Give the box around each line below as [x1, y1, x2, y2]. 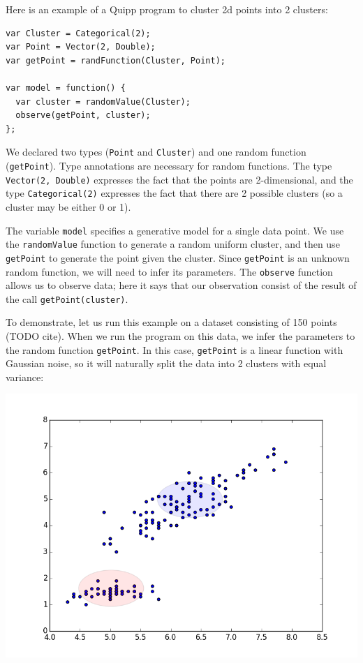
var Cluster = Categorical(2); [6, 28, 151, 38]
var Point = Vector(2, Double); [6, 42, 156, 52]
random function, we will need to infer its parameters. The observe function [6, 264, 333, 278]
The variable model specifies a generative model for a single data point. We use [6, 223, 344, 237]
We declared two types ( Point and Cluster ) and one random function [6, 144, 306, 159]
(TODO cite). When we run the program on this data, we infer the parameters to [6, 329, 355, 343]
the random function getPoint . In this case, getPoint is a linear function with [6, 342, 343, 357]
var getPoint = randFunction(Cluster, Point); [6, 55, 225, 66]
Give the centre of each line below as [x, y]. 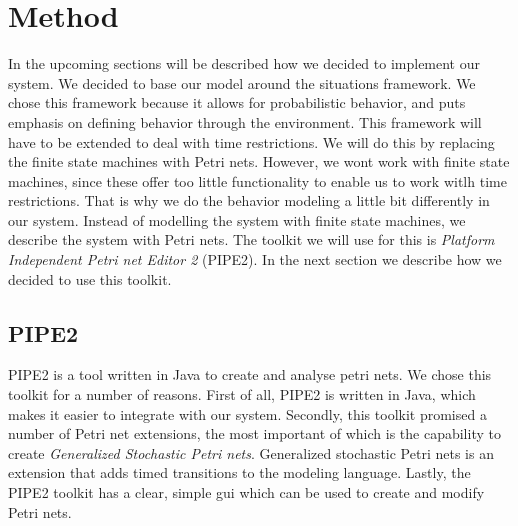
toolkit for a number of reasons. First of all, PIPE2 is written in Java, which [242, 394]
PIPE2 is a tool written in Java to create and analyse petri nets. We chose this [250, 374]
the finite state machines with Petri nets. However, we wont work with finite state [259, 161]
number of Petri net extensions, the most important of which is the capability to [254, 433]
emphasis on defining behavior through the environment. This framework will [245, 121]
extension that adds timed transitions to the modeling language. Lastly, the [239, 472]
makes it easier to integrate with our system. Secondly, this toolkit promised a [247, 413]
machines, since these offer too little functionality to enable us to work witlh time [257, 180]
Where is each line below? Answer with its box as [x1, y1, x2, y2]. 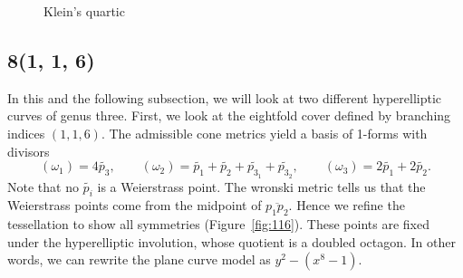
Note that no [7, 177, 79, 196]
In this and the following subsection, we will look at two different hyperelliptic [7, 88, 442, 107]
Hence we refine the [296, 196, 405, 215]
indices [7, 123, 45, 142]
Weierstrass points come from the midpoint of [7, 196, 262, 215]
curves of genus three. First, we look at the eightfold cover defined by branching [7, 106, 451, 125]
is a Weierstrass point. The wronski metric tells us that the [97, 177, 426, 196]
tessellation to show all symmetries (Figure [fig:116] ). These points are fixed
※ ※ ※
Set every record down again verbatim, without pictures.

Written answer:
Give the box around each line below as [x1, y1, x2, y2]. 
var Cluster = Categorical(2); [6, 28, 151, 38]
var Point = Vector(2, Double); [6, 42, 156, 52]
random function, we will need to infer its parameters. The observe function [6, 264, 333, 278]
The variable model specifies a generative model for a single data point. We use [6, 223, 344, 237]
We declared two types ( Point and Cluster ) and one random function [6, 144, 306, 159]
(TODO cite). When we run the program on this data, we infer the parameters to [6, 329, 355, 343]
the random function getPoint . In this case, getPoint is a linear function with [6, 342, 343, 357]
var getPoint = randFunction(Cluster, Point); [6, 55, 225, 66]
Give the centre of each line below as [x, y]. 
toolkit for a number of reasons. First of all, PIPE2 is written in Java, which [242, 394]
PIPE2 is a tool written in Java to create and analyse petri nets. We chose this [250, 374]
the finite state machines with Petri nets. However, we wont work with finite state [259, 161]
number of Petri net extensions, the most important of which is the capability to [254, 433]
emphasis on defining behavior through the environment. This framework will [245, 121]
extension that adds timed transitions to the modeling language. Lastly, the [239, 472]
makes it easier to integrate with our system. Secondly, this toolkit promised a [247, 413]
machines, since these offer too little functionality to enable us to work witlh time [257, 180]
Where is each line below? Answer with its box as [x1, y1, x2, y2]. 
Note that no [7, 177, 79, 196]
In this and the following subsection, we will look at two different hyperelliptic [7, 88, 442, 107]
Hence we refine the [296, 196, 405, 215]
indices [7, 123, 45, 142]
Weierstrass points come from the midpoint of [7, 196, 262, 215]
curves of genus three. First, we look at the eightfold cover defined by branching [7, 106, 451, 125]
is a Weierstrass point. The wronski metric tells us that the [97, 177, 426, 196]
tessellation to show all symmetries (Figure [fig:116] ). These points are fixed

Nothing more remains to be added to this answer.